Note that this is all just a quick thought experiment based on the general idea. In order to build such a thing right, I’d have to know the internals of Flickr and what kinds of information FriendFeed is looking to receive, and there are many potential variations on the representations that might better suit those needs (for example, periods could be overlapped using gray-scale instead of B&W). The implementation has many other potential uses as well, since the sequence of images provide an active visualization of Flickr health.

I should also note that the above is not yet fully RESTful, at least how I use the term. All I have done is described the service interfaces, which is no more than any RPC. In order to make it RESTful, I would need to add hypertext to introduce and define the service, describe how to perform the mapping using forms and/or link templates, and provide code to combine the visualizations in useful ways. I could even go further and define these relationships as a standard, much like Atom has standardized a normal set of HTTP relationships with expected semantics, but I have bigger fish to fry right now.

The point is that you don’t need to change technologies (or even interaction styles) to solve a problem of information transfer efficiency. Sometimes you just need to rethink the problem. There are many systems for which a different architecture is far more efficient, just as XMPP is far more efficient than HTTP for something like group chat. Large-scale collaborative monitoring is not one of them. An XMPP solution is far more applicable to peer-to-peer monitoring, where there is no central service that is interested in the entire state of a big site like Flickr, but even then we have to keep in mind that the economics of the crowd will dictate scalability, not the protocol used for information transfer.
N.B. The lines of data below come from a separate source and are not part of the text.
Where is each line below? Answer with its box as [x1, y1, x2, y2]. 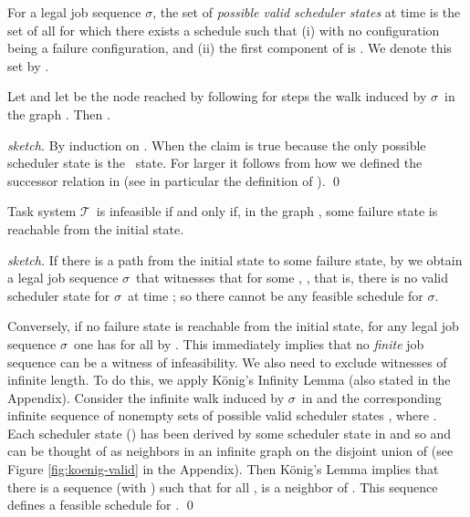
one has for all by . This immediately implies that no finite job [74, 334, 424, 353]
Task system [7, 202, 77, 221]
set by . [7, 56, 49, 75]
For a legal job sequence [7, 3, 141, 21]
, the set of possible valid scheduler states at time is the [152, 3, 461, 21]
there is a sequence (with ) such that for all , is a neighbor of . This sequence [7, 477, 438, 496]
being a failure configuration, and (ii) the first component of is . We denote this [7, 38, 452, 57]
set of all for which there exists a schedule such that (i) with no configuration [7, 20, 440, 39]

Hmm, over five months since my last (published) post. I don’t know how folks like Tim and Sam keep writing every day. I’ll have to ask when I see them at ApacheCon US in New Orleans.

I fell off the blogon while trying to prepare my two presentations for ApacheCon Europe and have yet to catch up with my email since then. Seriously, I spend way too much time reading and deleting email, so if you’ve sent me something and haven’t received a response then please understand that it isn’t because I don’t like you (unless, of course, you sent it to several of my email addresses at once, in which case it was probably blocked as spam).

Whenever I did find time to blog, I found myself wanting to update the software first, fiddle with the comment settings, or try out various blogspam avoidance tricks. My personal blog runs on WordPress, both because it’s cool cutting-edge open source software and because my ISP won’t let me run anything written in Java (let alone Day’s commercial products). It also has the nice side-effect of forcing me to pay attention to everyday web content management issues, instead of just the more abstract (implementation independent) issues of Web protocols. In other words, it keeps me in the loop in terms of what people are looking for in public-facing web content management. And, if I want to see what it looks like through our own software, I can just wander over to Planet Day.

One area in which open source blogging software is way ahead of the curve is support for collaborative antispam solutions. I’ve been much happier with my blog since I installed the TypePad Antispam plugin. The social filtering of blog spam is even more effective than it has been for Gmail, especially given the setting to automatically discard comments that look like spam on old posts. I wonder how long it would take Michael Marth to write an Apache Sling plugin for comment filtering using the TypePad service?